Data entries
Segment Open

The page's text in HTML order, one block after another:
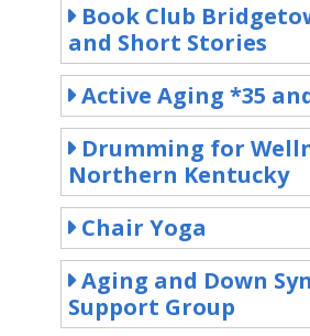
Book Club
and Short Stories
Active Aging *35
Drumming for
Northern Kentucky
Chair Yoga
Aging and Down
Support Group

Segment Closed

## Assignment
Give the data again exactly as written, with all pictures left out.

## Result for this exercise
The page's text in HTML order, one block after another:
Book Club
and Short Stories
Active Aging *35
Drumming for
Northern Kentucky
Chair Yoga
Aging and Down
Support Group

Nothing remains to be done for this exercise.